Trump also publicly praised Netanyahu as a “great” leader during the April election and shared a picture of Netanyahu’s campaign posters, showing them together, on his social media accounts.

Also ahead of the first election this year, U.S. Secretary of State Mike Pompeo visited Jerusalem and was taken by Netanyahu to tour the Western Wall, becoming the first U.S. secretary of state to visit the site. Images of the Golan Heights recognition event and Pompeo’s tour with Netanyahu were used by the prime minister’s campaign to boost his image as a supposedly indispensable statesman.

A Likud party election campaign banner depicting Israeli Prime Minister Benjamin Netanyahu shaking hands with U.S. President Donald Trump is seen in Jerusalem September 15, 2019. Credit: \ AMMAR AWAD/ REUTERS

Another leading American whose visit before the April poll was also exploited was John Bolton — the national security adviser Trump just fired, mainly because of disagreements over the president's Iran policy.

Despite all that help, Netanyahu couldn't form a majority coalition in the Knesset after the April election, even though Trump even intervened on Netanyahu’s behalf during the government negotiations, tweeting to urge that a coalition form before the deadline expired.

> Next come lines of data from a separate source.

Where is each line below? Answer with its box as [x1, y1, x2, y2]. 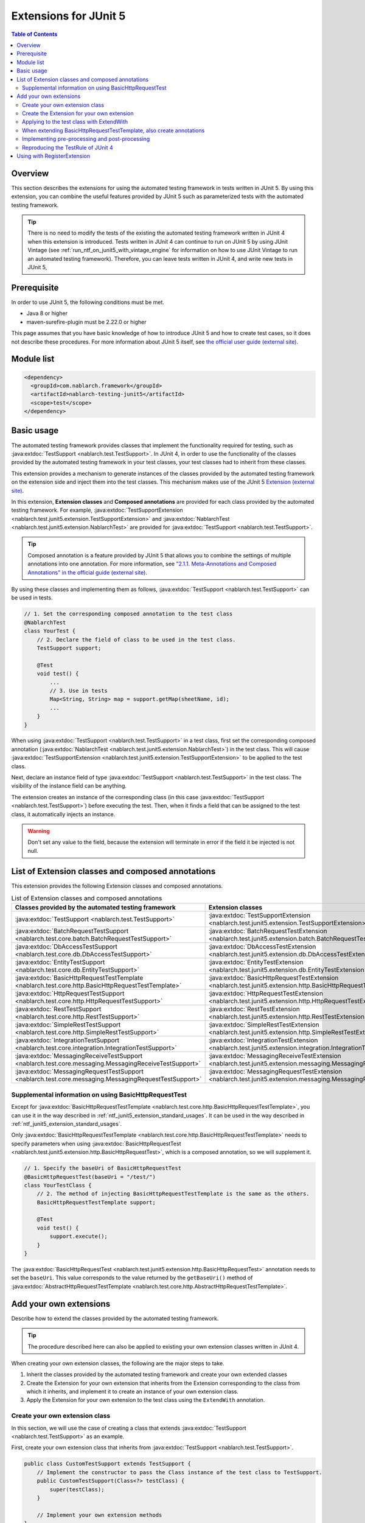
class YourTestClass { [24, 1182, 92, 1189]
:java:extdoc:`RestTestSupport [15, 1005, 102, 1014]
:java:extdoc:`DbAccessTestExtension [208, 942, 316, 951]
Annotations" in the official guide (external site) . [27, 568, 147, 576]
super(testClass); [49, 1486, 105, 1493]
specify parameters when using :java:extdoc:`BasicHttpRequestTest [11, 1140, 181, 1147]
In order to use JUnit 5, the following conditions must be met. [11, 299, 164, 306]
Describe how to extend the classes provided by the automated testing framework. [11, 1315, 219, 1322]
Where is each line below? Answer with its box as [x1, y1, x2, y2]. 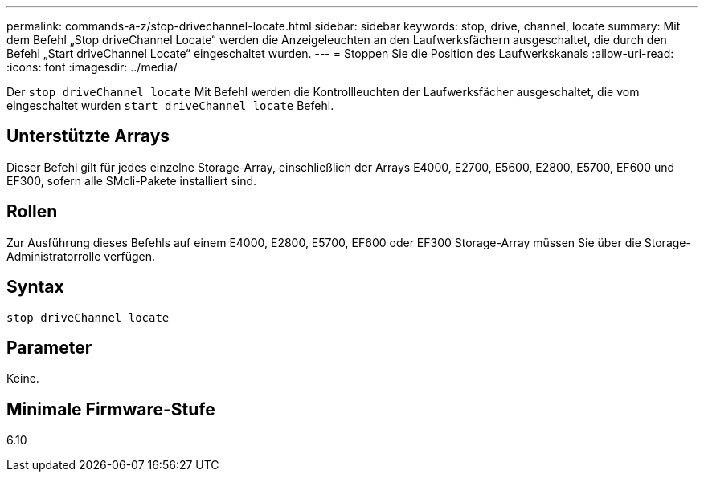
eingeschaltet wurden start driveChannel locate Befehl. [6, 99, 334, 112]
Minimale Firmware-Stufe [6, 399, 215, 419]
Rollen [6, 201, 58, 222]
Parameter [6, 337, 92, 358]
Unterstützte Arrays [6, 126, 170, 147]
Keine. [6, 371, 39, 386]
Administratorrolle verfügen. [6, 249, 156, 263]
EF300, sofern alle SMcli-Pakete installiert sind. [6, 173, 257, 188]
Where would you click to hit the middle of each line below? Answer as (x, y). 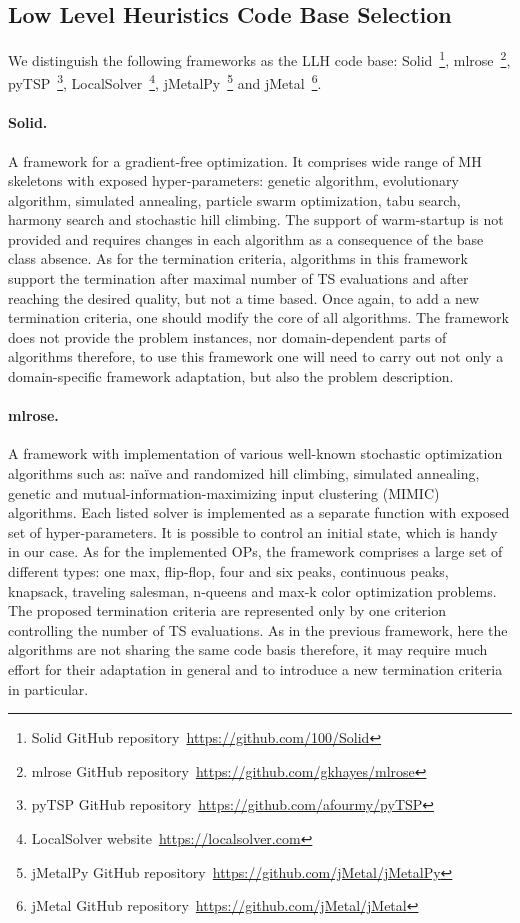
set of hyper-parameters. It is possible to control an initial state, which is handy (253, 531)
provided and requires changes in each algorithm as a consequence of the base (246, 238)
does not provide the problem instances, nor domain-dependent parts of (227, 336)
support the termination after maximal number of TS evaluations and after (238, 278)
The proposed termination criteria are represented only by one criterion (227, 610)
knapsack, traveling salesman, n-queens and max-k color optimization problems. (252, 590)
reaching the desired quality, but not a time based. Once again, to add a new (244, 297)
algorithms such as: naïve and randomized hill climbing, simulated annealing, (244, 473)
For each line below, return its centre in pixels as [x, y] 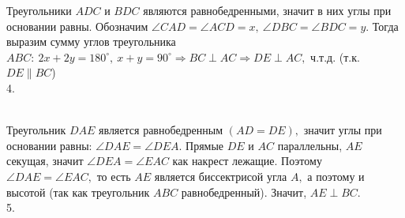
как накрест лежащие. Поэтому [247, 161]
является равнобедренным [161, 130]
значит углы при [343, 130]
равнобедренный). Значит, [244, 192]
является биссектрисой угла [221, 176]
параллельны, [310, 145]
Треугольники [39, 10]
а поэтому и [336, 176]
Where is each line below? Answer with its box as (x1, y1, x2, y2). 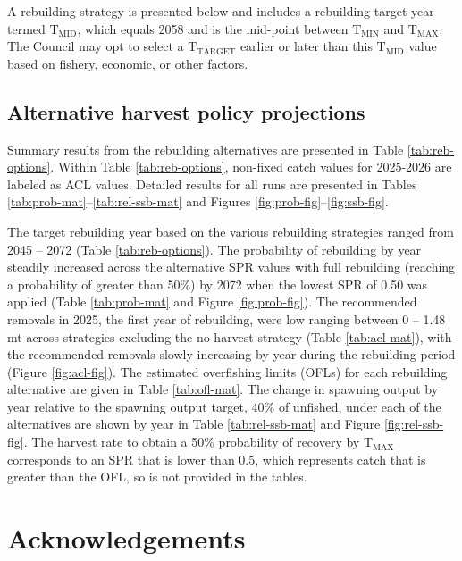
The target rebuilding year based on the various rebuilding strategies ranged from (7, 222, 454, 240)
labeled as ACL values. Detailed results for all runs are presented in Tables (7, 174, 417, 193)
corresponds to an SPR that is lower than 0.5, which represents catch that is (7, 449, 426, 468)
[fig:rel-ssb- (383, 414, 444, 433)
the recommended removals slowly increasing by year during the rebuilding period (7, 345, 456, 364)
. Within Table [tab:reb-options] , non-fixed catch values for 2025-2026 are (50, 157, 452, 176)
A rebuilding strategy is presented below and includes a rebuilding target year (7, 2, 434, 20)
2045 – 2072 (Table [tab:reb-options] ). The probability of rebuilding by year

When Netanyahu’s failure became official and Israel headed for a new election, Trump expressed frustration, saying that Israelis “need to get their act together.” Shortly after the new election was announced at the end of May, Bolton came back to Israel — this time together with his Russian counterpart.

Their joint visit, the first of its kind, was described by Netanyahu as “historic.” Until last week, Netanyahu was trying to organize a similar visit ahead of this week’s election. But Trump inadvertently put paid to that intent by firing Bolton.

Coaxing gifts from Washington

Following Netanyahu's failure to build a coalition in the spring, the second election campaign took place in the summer, a time typically more characterized by going to the beach than following political developments.

Trump was much less involved this time around. There were no high-profile visits by U.S. officials to Israel, and Netanyahu did not visit the United States. He continued to use Trump in his election propaganda, but also added other world leaders to the “roster” of his posters, including Russian President Vladimir Putin and Indian Prime Minister Narendra Modi.

But as the deadline approached, Netanyahu — who began the election down in the polls — stepped up pressure on the Trump administration to somehow help him, in the spirit of the gestures Trump made before the April election. Netanyahu, as Haaretz reported two weeks ago, discussed several options with close advisers to Trump: From an announcement that he and Trump were negotiating over a potential defense pact between the two countries, to U.S. recognition of Israeli annexation of parts of the West Bank.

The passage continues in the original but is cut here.